Your Thriving Practice

Mixed signals: How to explain economic confusion to your clients

Help guide your clients through a complex environment

What’s going on with the economy? Inflation’s going down, so everything must be good, right? On the other hand, interest rates are still high and housing prices throughout most of the country are at historical highs. Many other statistics appear contradictory as well. The dissonance of the data is enough to make investors head spin.

Most likely, your clients are feeling this way and may be turning to you for guidance. The problem, though, is that there’s no simple explanation. So what should you tell them?

First, cover the basics

Before you dig into the nitty gritty, it’s vital to educate clients about some foundational economic concepts and how they can affect the financial markets:

  • The level of interest rates—both actual and expected—can affect everything from supermarket prices and credit card payments to bond yields and the unemployment rate.
  • Yields and prices of bonds move in opposite directions. This is because when interest rates fall, newer bonds are issued with lower rates so existing bonds with higher rates will now cost more because the rates are more attractive than what is being offered now. Now, because the bonds with the higher interest rates will cost more, the overall effective yield will decrease.
  • Many factors drive financial markets, but investors’ expectations about those factors tend to influence the behavior of markets more than the factors themselves. Stock and bond prices have surged since October 2023, for instance, based on expectations that the Federal Reserve had finished its latest cycle of raising interest rates.

Contradictions are normal

"Demystifying the situation should help not only to relieve some of the uncertainty, but also to remind them that you’re there for them..."

The first step in explaining the current economic picture is to reassure clients that it’s normal for various indicators to conflict with each other. Old expressions like “markets climb a wall of worry” or “good news is bad news” remain in the investment vocabulary for a reason: They’re often true.

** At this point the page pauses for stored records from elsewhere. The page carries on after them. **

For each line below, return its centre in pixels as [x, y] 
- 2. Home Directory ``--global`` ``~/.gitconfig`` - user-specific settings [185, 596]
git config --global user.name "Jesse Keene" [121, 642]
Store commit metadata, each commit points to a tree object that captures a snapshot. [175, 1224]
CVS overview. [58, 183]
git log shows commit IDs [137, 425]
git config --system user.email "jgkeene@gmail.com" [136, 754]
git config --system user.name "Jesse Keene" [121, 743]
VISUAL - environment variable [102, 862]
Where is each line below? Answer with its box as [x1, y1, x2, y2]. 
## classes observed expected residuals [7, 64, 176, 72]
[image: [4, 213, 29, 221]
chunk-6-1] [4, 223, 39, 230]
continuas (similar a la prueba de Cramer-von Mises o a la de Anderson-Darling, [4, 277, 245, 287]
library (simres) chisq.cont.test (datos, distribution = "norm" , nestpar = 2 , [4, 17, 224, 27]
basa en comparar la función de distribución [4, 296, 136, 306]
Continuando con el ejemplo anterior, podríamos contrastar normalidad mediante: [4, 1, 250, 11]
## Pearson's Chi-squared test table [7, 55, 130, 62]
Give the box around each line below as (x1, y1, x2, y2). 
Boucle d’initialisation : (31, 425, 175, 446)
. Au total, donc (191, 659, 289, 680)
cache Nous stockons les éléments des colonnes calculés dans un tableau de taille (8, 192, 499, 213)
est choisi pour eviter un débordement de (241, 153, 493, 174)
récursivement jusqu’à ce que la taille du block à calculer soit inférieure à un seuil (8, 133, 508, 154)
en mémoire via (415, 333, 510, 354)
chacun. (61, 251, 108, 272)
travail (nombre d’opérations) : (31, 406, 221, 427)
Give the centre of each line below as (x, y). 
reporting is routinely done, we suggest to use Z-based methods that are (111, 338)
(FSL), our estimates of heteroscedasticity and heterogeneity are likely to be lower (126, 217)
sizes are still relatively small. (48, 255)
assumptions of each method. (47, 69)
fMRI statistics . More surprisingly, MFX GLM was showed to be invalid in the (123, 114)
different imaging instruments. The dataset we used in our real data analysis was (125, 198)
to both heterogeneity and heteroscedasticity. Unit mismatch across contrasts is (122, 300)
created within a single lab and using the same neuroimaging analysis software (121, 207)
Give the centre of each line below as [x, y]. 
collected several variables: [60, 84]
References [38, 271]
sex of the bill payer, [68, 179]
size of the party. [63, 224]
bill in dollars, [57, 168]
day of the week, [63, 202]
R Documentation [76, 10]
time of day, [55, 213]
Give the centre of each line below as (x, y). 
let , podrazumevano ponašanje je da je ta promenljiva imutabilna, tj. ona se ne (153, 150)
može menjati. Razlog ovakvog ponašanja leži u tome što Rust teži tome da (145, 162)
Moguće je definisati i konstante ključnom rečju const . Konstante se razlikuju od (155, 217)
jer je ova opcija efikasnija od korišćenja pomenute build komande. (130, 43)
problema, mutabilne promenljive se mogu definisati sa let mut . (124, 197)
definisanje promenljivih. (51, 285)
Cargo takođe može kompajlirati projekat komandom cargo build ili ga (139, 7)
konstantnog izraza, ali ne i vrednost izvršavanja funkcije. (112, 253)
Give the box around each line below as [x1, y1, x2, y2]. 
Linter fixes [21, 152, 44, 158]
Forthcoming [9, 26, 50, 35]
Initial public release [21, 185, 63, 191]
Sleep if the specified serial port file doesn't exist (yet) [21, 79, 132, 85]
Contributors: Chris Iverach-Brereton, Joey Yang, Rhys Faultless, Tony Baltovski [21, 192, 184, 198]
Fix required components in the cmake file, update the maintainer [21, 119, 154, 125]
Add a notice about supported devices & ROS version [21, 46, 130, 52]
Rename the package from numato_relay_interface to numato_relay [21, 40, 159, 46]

2021 is a good example. The unemployment rate had been falling since its COVID high of 14.7% in April 2020, and annualized inflation (as measured by the Consumer Price Index) had steadily risen since May 2020. Combined, these numbers were a neon-light signal that economic growth was going to plummet and stocks were heavily overvalued. Yet stocks kept climbing this wall of worry and the S&P 500 ended the year up 26.9%.

More recently, the 10-year Treasury yield rose an eye-popping 1.5 percentage points between April and October of 2023 as investors confronted the possibility that interest rates would stay higher for longer into the future. If correct, this could translate into a prolonged bout of inflation―but inflation kept dropping.

The catalyst: COVID

Once you’ve explained that contradictions are normal, try to put today’s environment in perspective. Much of what’s happening in the economy now can be traced to the COVID pandemic starting in 2020.

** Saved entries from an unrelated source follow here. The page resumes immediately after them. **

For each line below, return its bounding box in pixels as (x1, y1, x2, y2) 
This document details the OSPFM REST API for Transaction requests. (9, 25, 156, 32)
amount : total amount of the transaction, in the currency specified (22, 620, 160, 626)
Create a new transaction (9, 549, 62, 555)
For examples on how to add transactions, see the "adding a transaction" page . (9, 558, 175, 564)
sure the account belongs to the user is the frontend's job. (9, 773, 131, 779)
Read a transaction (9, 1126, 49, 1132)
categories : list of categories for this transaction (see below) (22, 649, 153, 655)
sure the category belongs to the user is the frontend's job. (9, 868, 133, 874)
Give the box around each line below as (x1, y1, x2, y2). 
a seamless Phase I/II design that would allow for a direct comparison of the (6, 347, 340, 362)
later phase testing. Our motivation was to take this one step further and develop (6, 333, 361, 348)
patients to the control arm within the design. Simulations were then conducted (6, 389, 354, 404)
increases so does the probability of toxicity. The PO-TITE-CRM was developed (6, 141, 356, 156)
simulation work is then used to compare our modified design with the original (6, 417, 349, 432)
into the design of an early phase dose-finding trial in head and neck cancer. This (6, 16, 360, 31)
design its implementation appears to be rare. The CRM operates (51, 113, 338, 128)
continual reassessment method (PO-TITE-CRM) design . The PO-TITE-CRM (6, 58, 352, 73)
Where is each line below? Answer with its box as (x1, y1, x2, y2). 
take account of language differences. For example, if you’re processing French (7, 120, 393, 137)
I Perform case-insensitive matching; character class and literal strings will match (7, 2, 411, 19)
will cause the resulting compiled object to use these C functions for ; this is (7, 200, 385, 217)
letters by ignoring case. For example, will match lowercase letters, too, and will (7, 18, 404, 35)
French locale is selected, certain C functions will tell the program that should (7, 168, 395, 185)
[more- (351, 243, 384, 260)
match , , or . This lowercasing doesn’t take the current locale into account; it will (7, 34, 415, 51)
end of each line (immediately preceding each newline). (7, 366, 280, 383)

Instructor equation illustration

Global supply chains broke down, forcing prices of many products and their key ingredients to sharply rise and their availability to dry up. Manufacturers raised prices to keep pace as their own costs surged. At the same time, the government went into overdrive to keep the economy afloat: The Federal Reserve cut interest rates to nearly zero, and Congress approved several programs that put cash directly into the hands of consumers.

In other words, powerful forces were working simultaneously to depress and stimulate economic activity—a pattern that persists today. The Fed, for instance, sought to crush inflation and reduce economic growth by raising interest rates more than 5 percentage points between March 2022 and July 2023. Just about everyone on Wall Street and Main Street alike expected a recession, yet it hasn’t happened. GDP growth returned to healthy levels in mid-2022 and hasn’t looked back.

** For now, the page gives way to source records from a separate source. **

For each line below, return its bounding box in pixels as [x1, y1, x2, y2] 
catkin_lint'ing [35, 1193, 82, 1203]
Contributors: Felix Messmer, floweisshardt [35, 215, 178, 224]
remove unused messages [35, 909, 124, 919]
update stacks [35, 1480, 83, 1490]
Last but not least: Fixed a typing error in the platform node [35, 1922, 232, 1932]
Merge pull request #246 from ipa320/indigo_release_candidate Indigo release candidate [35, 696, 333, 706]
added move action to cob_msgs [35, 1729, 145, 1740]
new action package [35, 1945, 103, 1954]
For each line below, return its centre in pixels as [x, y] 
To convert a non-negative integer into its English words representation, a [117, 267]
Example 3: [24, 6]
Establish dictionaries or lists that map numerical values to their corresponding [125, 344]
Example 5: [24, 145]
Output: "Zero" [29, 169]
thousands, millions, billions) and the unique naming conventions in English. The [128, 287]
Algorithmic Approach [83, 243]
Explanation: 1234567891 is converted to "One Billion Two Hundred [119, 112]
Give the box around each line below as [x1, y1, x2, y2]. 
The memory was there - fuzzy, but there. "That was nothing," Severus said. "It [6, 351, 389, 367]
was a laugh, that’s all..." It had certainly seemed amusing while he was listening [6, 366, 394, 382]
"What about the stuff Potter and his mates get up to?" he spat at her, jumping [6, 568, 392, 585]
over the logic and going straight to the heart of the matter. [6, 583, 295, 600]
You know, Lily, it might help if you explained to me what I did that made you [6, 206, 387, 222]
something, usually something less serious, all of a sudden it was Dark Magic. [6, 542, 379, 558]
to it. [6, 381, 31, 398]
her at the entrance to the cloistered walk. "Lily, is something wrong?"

This narrative is simplistic, admittedly, but it isn’t simple. Hearing it should give clients a better grasp of the story and the understanding that it’s complex.

Helping clients in several ways

Your explanation should help clients in several ways—meaning that it also benefits you and your practice.

First and foremost, you’re addressing what’s likely an area of widespread concern. The past few years have seen a tremendous amount of uncertainty about the economy that has weighed heavily on clients’ minds and wallets. Demystifying the situation should help not only to relieve some of the uncertainty, but also to remind them that you’re there for them and have a finger on the pulse of what’s affecting them.

Second, you’re educating them about how both the economy and the financial markets work and how the two are closely linked. This knowledge gives them a better grasp of what’s going on and, as a result, a deeper understanding of their own investments. Their confidence in you as their producer should grow.

Finally, you’re reinforcing their belief in the long-term plan you’ve developed for them—and reminding them that they need to stick to the plan despite relatively short-term volatility. Making sense of the big picture enables them to see their plan in perspective and feel better about it.